Thakur Ankita, Mishra Vijay, Jain Sunil K
Department of Biosciences and Bioengineering, Indian Institute of Technology Bombay, Powai, 400076, MH, India.
Sci Pharm. 2011 Jul-Sep;79(3):493-505. doi: 10.3797/scipharm.1105-11. Epub 2011 Jul 5.
Pathological changes in an organ or tissue may be reflected in proteomic patterns in serum. The early detection of cancer is crucial for successful treatment. Some cancers affect the concentration of certain molecules in the blood, which allows early diagnosis by analyzing the blood mass spectrum. It is possible that exclusive serum proteomic patterns could be used to differentiate cancer samples from non-cancer ones. Several techniques have been developed for the analysis of mass-spectrum curve, and use them for the detection of prostate, ovarian, breast, bladder, pancreatic, kidney, liver, and colon cancers. In present study, we applied data mining to the diagnosis of ovarian cancer and identified the most informative points of the mass-spectrum curve, then used student t-test and neural networks to determine the differences between the curves of cancer patients and healthy people.
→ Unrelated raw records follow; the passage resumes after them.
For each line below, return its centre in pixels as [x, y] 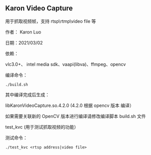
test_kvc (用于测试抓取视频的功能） [42, 127]
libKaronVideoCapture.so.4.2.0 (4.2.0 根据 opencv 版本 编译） [70, 105]
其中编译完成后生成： [27, 94]
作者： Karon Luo [23, 32]
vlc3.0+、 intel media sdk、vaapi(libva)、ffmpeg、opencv [66, 64]
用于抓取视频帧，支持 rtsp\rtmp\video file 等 [51, 21]
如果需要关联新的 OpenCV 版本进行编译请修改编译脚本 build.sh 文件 [76, 116]
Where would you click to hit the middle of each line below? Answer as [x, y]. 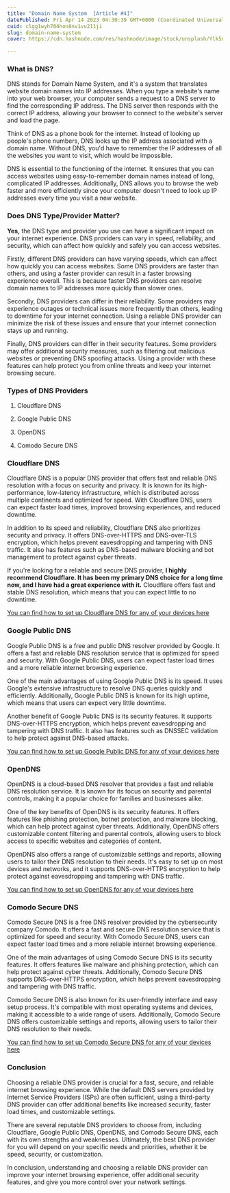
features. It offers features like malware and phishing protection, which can [113, 964]
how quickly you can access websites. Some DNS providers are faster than [113, 266]
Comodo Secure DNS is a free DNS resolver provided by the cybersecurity [112, 922]
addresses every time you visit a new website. [72, 198]
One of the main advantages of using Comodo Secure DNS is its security [110, 958]
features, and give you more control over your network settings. [97, 1182]
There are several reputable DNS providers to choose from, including [104, 1125]
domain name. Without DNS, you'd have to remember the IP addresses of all [115, 148]
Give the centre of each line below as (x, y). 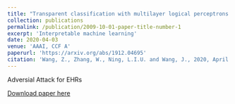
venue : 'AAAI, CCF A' (39, 46)
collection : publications (45, 20)
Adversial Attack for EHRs (45, 79)
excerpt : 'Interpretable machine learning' (72, 33)
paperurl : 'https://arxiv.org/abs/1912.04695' (77, 53)
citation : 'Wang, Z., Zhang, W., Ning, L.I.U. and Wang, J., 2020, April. (120, 60)
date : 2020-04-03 (33, 40)
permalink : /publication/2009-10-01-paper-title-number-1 (94, 27)
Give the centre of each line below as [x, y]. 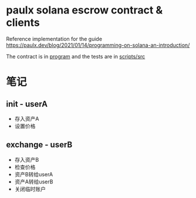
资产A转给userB [34, 182]
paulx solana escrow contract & [85, 10]
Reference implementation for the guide [54, 39]
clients [23, 23]
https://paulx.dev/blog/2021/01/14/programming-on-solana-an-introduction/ [98, 45]
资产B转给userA [34, 174]
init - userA [27, 104]
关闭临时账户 [30, 189]
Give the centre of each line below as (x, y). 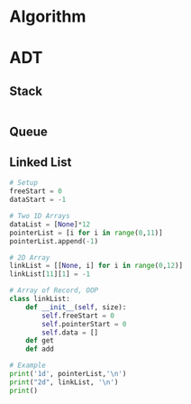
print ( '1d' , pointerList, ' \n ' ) (68, 374)
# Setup (24, 183)
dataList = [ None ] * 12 (50, 224)
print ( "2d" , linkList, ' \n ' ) (64, 382)
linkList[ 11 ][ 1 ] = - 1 (50, 274)
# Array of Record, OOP (54, 290)
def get (40, 341)
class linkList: (40, 299)
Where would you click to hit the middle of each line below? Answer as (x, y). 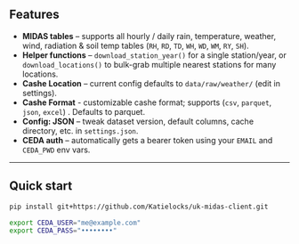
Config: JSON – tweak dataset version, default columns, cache (138, 121)
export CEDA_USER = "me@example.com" (75, 223)
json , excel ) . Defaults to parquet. (83, 111)
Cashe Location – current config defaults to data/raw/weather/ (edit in (151, 83)
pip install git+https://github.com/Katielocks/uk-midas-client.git (139, 207)
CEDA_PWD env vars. (56, 150)
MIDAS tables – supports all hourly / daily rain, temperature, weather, (149, 36)
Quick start (41, 186)
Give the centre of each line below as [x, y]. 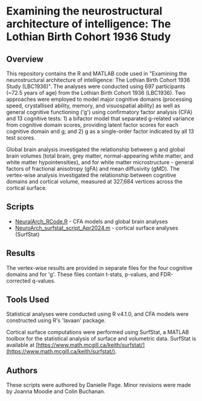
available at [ [22, 345]
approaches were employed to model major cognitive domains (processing [99, 99]
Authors [22, 371]
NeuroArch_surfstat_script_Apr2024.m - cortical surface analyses [96, 228]
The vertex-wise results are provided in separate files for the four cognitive [99, 268]
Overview [25, 59]
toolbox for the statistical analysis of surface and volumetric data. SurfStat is [101, 339]
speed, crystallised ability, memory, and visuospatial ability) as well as [93, 106]

Two serum SELDI MS data sets were used in this research to identify serum proteomic patterns that distinguish the serum of ovarian cancer cases from non-cancer controls. Statistical testing and genetic algorithm-based methods are used for feature selection respectively. The results showed that (1) data mining techniques can be successfully applied to ovarian cancer detection with a reasonably high performance; (2) the discriminatory features (proteomic patterns) can be very different from one selection method to another.
器官或组织的病理变化可能反映在血清蛋白质组学模式中。癌症的早期检测对于成功治疗至关重要。一些癌症会影响血液中某些分子的浓度,这使得通过分析血液质谱进行早期诊断成为可能。有可能利用独特的血清蛋白质组学模式来区分癌症样本和非癌症样本。已经开发了几种用于分析质谱曲线的技术,并将其用于检测前列腺癌、卵巢癌、乳腺癌、膀胱癌、胰腺癌、肾癌、肝癌和结肠癌。在本研究中,我们将数据挖掘应用于卵巢癌的诊断,识别质谱曲线中最具信息性的点,然后使用学生t检验和神经网络来确定癌症患者和健康人的曲线差异。本研究使用了两个血清表面增强激光解吸电离飞行时间质谱(SELDI MS)数据集来识别区分卵巢癌病例血清和非癌症对照血清的蛋白质组学模式。分别使用统计检验和基于遗传算法的方法进行特征选择。结果表明:(1)数据挖掘技术能够以相当高的性能成功应用于卵巢癌检测;(2)不同选择方法得到的鉴别特征(蛋白质组学模式)可能差异很大。